For men it fills them with panic when they realize at 4pm on February the 13th that tomorrow is the big day and they haven't even gota card. The next step involves a hurried trip down Oxford Street to get their girl the perfect present, or at least something that will not make their girl want to break up with them, a hoover is just out of the question, regardless whether it has turbo power or not.

So when did this mix of emotions and rushing to the shops to get anything better then a toaster start? It can be taken back to Ancient Rome when between the 13th-15th February people celebrated the pagan fertility festival called Lupercalia, which was a celebration of love. It is believed that young men would strip naked and use goat or dog skin whips to hit the bottoms of young women in order to improve their fertility, sounds like the Ancient Rome's version of bondage. How whipping a girl would improve her popping a kid out ability I do not know.
In 496 AD Pope Gelasius turned Lupercalia into a Christian feast day and set the date as the 14th, maybe a football match was on the other days or something or a good episode of Eastenders was on. The pope made the feast day in honour of St Valentine, a Roman martyr who lived in the 3rd Century, this is the man that Valentine's Day is meant to honour, although I doubt anyone has honoured him on this day for about 300 years, jewellery and chocolate are just so much more appealing.

The wedding party pooper
It is not known for sure whether the Pope was honouring the 3rd century priest, or two other martyred bishops with the same name that were too associated with the 14th February, so as Mummy Second Hand Rose says, it is a small world. It's believed that he was honouring the priest who was executed by Emperor Claudius II for conducting illegitimate wedding ceremonies for soldiers. The Emperor had prohibited young men getting married, because he felt they were more attached to their families and would not make good soldiers. I can't really see a soldier going into battle with a rusk in one pocket and washing up gloves in the other, can you?

He believed that marriage made the men weak, us women may gradually take our man's masculinity away by getting them to do the hoovering, cook a meal and heaven forbid do the ironing once in a while, but it certainly doesn't make them weak.

The Romans weren't too fond on the ban of marriage, but they didn't need to worry because in stepped Valentine with his cupid bow, I don't think he was wearing just a loin cloth though. He saw the upset that the ban caused between couples and when they wanted to marry, Valentine joined them in the sacrament of matrimony, marriage basically. Valentine married many happy couples but eventually Claudius found out about him and chucked him in prison. He refused to agree with the ban on marriage or believe in Roman gods, so the emperor had his head chopped off on the 14th February 270 AD, how very romantic.

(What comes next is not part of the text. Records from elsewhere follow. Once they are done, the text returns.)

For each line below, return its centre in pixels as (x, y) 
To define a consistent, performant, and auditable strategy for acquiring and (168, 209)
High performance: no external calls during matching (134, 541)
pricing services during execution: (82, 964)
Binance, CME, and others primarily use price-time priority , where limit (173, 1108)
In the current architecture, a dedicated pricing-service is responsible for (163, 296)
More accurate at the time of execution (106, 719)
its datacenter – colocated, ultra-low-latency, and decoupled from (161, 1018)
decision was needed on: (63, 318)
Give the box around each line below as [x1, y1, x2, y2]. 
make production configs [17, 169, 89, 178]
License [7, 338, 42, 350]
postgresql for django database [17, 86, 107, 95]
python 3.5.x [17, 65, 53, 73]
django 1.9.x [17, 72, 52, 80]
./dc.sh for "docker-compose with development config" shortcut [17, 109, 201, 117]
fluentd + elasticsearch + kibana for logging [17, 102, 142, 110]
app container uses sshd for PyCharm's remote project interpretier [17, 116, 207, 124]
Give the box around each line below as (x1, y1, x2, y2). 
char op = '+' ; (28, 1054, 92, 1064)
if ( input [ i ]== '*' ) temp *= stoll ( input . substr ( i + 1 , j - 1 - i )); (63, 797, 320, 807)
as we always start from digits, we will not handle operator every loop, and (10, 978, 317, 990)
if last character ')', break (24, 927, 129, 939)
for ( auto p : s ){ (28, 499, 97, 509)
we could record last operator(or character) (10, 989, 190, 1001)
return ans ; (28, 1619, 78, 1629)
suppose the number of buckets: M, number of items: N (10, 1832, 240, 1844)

We have a group of loved up Romans to thanks for celebrating the 14th February which became the day for all lovers and Valentine became it's Patron Saint. They began the card craze by sending handwritten greetings of affection, known as Valentines to the women that they admired. Nowadays you'd be lucky enough to get a scrap of paper with 'U up 4 it luv?' scribbled on it. This is when the day became known as St. Valentines Day, let the drowning your sorrows in your third bottle of wine or getting a toaster from your man begin.

But when did the lavish 'I'll spend a months rent' gift giving start? By the 18th century gift giving and exchanging hand-made cards on Valentine's Day had become common in England. Hand-made cards were decorated with lace and ribbons and featured cupids and hearts, no rude jokes or innunendos in sight.
history of valentines day - featureIn 1797 'The Young Man's Valentine Writer' was published, it containted rhymes and messages for men to put in cards to their valentine's, no more awkward message and non-rhyming poems.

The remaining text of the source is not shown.